## What the task requires
Read through the entries below and return each line with the word "spiral".

Stored entries:
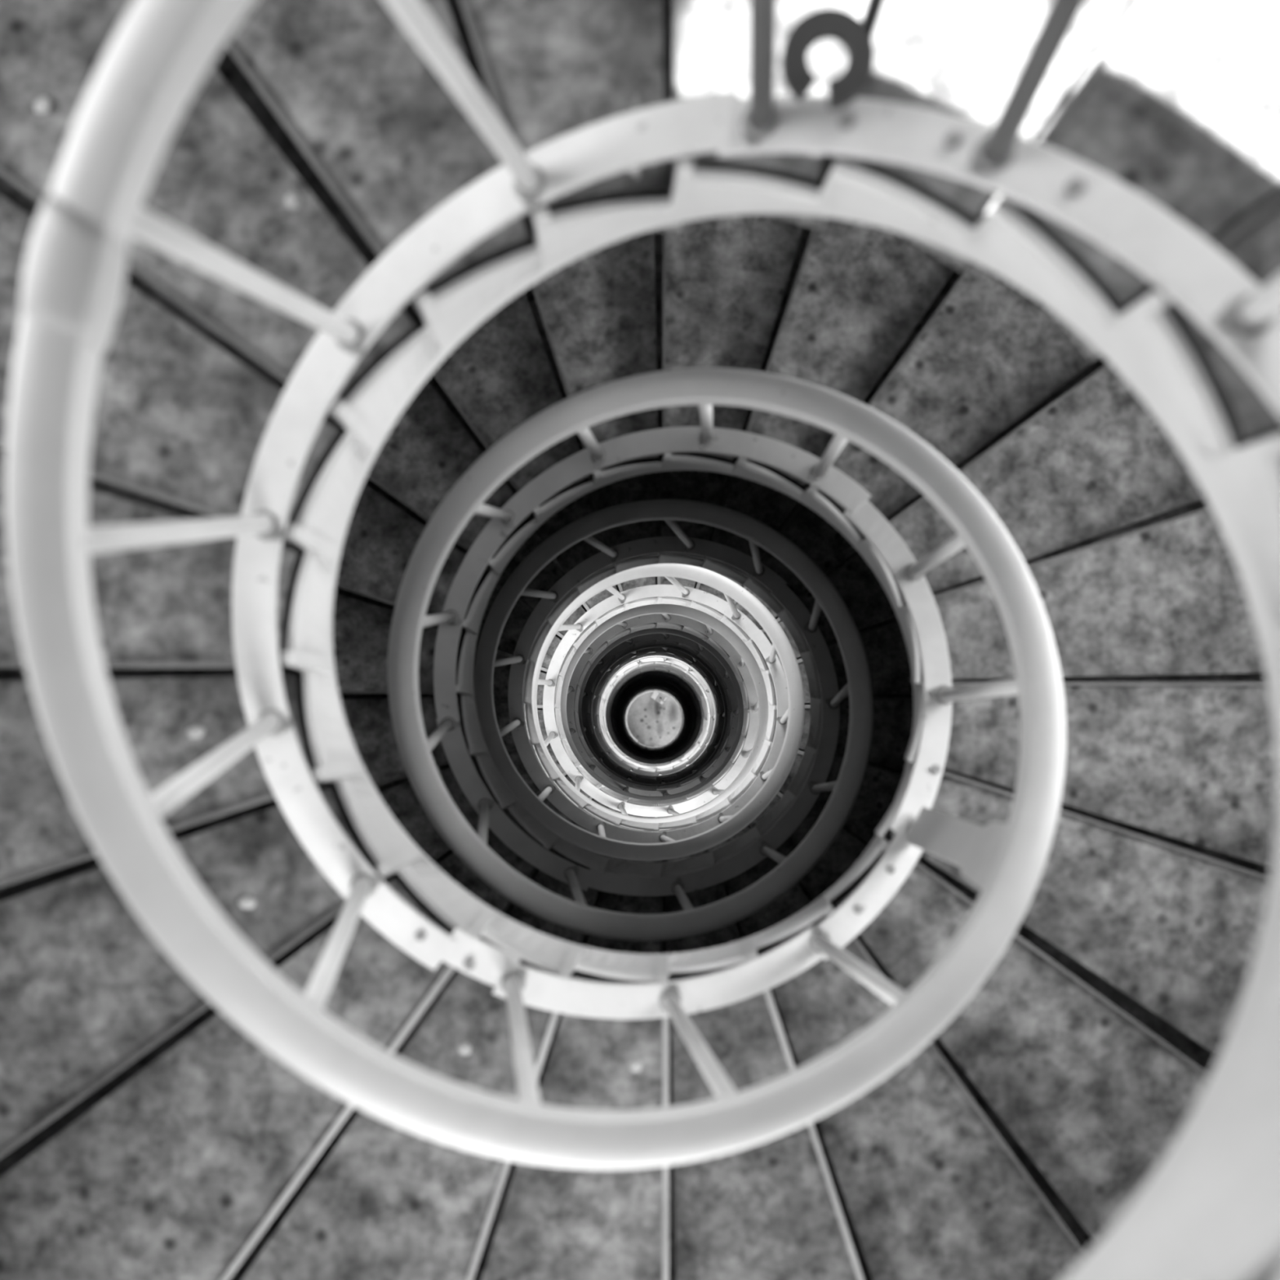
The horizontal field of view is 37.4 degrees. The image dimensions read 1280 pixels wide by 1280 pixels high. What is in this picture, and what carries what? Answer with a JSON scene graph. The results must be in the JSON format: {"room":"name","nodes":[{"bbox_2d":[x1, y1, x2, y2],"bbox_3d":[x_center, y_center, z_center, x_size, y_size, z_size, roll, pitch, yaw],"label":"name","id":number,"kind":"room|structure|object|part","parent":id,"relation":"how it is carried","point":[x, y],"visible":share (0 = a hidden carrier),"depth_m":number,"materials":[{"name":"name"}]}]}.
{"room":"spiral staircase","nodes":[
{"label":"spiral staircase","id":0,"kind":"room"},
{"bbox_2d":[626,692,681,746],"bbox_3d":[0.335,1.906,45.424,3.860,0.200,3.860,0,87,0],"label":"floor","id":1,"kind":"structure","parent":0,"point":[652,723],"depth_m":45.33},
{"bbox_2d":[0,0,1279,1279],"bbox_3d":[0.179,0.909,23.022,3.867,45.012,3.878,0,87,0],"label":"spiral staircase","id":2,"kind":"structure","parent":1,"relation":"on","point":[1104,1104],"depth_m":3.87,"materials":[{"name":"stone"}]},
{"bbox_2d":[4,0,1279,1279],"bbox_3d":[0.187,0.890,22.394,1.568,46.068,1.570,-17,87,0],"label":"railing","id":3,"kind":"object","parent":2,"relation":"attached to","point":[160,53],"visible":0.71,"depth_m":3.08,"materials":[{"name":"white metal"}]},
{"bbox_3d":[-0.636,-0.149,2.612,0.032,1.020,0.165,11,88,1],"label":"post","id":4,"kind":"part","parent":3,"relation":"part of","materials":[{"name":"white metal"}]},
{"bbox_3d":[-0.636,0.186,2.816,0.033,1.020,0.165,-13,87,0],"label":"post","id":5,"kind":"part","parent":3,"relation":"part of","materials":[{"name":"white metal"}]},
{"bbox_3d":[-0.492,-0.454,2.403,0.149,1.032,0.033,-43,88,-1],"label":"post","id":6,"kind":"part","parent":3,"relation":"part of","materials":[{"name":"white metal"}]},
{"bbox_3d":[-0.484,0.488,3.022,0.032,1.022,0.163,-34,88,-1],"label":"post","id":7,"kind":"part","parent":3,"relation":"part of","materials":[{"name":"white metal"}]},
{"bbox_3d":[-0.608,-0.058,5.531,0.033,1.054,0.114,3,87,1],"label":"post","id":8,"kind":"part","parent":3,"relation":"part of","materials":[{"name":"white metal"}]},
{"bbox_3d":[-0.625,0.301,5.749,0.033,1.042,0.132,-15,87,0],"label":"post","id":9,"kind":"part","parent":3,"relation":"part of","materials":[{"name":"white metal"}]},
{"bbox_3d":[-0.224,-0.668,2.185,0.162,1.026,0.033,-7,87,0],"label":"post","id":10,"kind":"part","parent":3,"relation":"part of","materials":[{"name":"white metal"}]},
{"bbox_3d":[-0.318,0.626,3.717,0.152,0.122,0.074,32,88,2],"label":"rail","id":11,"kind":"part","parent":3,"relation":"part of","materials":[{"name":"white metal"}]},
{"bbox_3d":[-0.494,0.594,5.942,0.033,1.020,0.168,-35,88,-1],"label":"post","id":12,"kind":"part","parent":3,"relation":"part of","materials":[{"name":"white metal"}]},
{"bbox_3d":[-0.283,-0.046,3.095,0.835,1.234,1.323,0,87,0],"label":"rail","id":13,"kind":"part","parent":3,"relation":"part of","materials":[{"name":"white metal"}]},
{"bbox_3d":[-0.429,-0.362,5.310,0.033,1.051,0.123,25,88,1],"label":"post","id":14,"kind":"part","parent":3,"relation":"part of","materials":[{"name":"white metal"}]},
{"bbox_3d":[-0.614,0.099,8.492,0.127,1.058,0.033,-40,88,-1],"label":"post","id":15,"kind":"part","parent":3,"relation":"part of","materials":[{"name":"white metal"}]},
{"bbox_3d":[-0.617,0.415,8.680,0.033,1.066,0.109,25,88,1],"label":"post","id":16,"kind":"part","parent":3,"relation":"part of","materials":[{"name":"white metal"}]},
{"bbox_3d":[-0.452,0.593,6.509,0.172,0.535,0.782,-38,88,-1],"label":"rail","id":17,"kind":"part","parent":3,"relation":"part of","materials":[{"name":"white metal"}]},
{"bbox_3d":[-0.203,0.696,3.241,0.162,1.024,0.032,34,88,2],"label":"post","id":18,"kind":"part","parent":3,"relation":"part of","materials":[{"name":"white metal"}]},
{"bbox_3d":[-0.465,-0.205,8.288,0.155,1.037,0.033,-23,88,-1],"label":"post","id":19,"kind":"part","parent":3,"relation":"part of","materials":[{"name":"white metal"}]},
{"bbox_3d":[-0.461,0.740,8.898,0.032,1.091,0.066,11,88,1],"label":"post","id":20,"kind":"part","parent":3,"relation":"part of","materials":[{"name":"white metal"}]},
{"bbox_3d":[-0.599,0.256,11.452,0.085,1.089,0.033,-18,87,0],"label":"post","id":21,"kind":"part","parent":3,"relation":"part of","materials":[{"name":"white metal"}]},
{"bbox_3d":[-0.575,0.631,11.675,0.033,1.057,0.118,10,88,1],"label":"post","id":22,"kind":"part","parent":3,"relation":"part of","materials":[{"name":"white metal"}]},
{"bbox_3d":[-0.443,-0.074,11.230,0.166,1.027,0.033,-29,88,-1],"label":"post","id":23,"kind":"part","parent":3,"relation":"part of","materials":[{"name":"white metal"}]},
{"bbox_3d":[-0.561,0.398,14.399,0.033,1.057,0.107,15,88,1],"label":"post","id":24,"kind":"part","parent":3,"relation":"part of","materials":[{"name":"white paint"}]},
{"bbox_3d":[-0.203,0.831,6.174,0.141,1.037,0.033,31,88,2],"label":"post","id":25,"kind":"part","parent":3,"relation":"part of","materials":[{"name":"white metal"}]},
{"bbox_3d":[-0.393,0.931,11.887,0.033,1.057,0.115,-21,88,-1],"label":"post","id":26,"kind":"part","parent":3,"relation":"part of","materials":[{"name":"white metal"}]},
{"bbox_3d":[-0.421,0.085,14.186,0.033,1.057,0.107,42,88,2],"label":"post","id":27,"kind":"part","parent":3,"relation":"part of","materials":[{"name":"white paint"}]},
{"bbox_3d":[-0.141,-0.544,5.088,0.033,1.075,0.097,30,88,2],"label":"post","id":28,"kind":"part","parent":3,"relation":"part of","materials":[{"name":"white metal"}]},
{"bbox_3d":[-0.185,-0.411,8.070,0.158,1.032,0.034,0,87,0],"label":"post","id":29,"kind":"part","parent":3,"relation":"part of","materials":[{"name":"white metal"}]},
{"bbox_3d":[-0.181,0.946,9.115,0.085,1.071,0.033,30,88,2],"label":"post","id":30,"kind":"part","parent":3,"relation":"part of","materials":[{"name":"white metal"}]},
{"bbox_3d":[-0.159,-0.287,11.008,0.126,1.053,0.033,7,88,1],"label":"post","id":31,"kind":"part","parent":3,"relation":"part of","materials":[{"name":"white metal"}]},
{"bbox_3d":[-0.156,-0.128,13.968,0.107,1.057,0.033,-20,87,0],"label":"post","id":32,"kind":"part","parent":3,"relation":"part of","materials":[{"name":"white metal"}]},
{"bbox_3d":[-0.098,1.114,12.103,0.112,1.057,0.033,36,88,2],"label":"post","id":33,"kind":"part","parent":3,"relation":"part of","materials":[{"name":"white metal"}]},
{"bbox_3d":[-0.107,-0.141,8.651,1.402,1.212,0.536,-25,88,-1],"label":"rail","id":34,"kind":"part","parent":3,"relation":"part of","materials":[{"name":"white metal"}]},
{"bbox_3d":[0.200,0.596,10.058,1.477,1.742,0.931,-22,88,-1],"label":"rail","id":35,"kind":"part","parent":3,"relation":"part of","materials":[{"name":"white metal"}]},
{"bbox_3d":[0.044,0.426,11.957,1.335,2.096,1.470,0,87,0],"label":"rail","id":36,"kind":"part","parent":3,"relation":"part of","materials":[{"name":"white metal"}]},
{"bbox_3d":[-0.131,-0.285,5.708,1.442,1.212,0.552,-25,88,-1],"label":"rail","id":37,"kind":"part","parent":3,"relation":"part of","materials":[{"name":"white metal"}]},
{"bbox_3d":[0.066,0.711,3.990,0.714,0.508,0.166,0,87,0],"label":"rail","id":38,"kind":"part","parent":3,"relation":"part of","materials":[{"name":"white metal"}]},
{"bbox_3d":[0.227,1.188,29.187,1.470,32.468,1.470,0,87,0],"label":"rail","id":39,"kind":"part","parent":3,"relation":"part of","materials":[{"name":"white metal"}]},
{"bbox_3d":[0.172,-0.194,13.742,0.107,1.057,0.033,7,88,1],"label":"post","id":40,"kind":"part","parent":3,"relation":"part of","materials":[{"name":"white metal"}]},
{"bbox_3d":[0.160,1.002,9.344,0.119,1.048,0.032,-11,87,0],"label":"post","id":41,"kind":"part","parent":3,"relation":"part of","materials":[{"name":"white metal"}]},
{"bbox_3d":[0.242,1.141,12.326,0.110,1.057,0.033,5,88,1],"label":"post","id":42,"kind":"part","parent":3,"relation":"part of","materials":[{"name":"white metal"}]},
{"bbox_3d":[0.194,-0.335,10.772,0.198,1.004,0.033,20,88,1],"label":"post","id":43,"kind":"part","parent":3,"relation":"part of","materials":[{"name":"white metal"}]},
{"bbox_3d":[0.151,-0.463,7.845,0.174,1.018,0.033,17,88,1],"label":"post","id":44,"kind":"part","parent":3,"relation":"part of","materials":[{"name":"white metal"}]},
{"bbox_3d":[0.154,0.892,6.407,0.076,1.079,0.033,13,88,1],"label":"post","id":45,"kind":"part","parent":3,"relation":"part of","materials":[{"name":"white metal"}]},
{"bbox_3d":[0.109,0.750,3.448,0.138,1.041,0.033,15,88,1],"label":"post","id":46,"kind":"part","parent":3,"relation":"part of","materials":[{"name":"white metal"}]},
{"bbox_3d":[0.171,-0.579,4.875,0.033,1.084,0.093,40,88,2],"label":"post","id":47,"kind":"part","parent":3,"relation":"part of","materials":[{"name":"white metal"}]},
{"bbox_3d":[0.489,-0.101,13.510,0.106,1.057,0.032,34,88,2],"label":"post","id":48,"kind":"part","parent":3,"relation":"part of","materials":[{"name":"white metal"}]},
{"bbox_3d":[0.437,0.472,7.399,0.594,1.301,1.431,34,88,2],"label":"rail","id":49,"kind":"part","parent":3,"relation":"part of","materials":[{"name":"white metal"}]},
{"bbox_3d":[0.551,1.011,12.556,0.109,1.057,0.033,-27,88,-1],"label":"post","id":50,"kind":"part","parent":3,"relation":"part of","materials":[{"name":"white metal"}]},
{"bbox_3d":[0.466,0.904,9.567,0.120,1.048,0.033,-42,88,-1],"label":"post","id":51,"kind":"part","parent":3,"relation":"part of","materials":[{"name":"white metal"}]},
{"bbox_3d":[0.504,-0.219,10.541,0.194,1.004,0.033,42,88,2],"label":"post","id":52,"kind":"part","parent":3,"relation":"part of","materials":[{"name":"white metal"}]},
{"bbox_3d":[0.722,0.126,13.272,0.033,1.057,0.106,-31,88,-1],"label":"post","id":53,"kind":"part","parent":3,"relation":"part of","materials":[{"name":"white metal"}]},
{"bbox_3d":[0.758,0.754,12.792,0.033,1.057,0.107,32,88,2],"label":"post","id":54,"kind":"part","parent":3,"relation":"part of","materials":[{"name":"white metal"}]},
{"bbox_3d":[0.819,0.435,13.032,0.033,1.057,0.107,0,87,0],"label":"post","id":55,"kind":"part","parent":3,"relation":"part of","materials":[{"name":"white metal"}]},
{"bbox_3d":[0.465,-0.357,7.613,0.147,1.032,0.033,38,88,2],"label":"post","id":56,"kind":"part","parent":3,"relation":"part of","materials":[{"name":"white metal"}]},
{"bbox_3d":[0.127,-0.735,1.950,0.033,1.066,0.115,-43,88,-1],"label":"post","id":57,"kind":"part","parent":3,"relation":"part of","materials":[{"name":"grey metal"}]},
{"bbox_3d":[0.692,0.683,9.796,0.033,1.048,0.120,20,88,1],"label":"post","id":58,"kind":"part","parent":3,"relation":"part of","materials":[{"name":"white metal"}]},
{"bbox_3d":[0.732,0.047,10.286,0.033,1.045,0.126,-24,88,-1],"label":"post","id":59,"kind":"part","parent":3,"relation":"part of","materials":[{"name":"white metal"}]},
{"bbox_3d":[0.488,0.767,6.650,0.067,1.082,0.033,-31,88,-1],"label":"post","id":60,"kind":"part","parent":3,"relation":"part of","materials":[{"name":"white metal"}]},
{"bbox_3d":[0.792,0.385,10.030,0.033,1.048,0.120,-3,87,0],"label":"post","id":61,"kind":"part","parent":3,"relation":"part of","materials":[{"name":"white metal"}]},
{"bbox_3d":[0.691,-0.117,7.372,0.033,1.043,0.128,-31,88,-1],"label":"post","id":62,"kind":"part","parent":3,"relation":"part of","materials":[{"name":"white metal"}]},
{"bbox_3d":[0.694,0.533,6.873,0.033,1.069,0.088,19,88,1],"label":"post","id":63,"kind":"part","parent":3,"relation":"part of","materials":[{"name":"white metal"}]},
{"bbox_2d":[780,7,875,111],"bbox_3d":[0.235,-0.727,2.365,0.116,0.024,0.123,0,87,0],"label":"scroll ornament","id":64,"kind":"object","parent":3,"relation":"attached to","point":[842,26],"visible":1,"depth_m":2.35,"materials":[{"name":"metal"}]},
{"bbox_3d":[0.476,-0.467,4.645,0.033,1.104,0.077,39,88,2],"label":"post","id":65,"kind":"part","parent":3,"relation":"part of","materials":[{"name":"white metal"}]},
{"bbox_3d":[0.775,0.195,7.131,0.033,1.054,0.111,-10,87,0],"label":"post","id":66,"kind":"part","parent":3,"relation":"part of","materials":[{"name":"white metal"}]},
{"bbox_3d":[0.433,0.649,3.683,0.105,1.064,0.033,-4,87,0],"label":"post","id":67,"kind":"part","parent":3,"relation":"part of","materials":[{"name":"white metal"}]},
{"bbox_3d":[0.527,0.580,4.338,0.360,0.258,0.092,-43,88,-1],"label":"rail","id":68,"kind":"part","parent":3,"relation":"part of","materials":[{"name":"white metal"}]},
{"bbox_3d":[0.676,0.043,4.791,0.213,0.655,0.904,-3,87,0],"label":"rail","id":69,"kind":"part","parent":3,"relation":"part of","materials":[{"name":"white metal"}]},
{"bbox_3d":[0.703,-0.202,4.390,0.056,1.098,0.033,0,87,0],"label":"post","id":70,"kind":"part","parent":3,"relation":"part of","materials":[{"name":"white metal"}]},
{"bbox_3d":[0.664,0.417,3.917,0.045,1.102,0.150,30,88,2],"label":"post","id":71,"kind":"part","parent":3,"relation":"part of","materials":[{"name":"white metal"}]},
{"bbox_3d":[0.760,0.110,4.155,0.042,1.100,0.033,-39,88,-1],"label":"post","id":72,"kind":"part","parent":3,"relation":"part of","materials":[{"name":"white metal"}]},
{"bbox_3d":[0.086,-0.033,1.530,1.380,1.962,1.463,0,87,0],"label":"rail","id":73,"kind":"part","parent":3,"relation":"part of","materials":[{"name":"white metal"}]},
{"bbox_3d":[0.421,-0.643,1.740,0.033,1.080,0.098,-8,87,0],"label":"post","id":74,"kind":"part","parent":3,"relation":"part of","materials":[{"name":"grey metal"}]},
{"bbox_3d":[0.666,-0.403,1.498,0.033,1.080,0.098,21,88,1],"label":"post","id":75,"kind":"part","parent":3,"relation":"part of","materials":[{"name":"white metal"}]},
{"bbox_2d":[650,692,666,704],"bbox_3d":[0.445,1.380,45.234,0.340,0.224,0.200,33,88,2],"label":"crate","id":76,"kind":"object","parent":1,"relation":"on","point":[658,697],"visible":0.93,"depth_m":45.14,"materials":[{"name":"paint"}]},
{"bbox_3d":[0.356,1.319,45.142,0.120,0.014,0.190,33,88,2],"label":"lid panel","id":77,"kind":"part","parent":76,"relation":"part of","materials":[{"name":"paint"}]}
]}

## Finished exercise
{"room":"spiral staircase","nodes":[
{"label":"spiral staircase","id":0,"kind":"room"},
{"bbox_2d":[0,0,1279,1279],"bbox_3d":[0.179,0.909,23.022,3.867,45.012,3.878,0,87,0],"label":"spiral staircase","id":2,"kind":"structure","parent":1,"relation":"on","point":[1104,1104],"depth_m":3.87,"materials":[{"name":"stone"}]},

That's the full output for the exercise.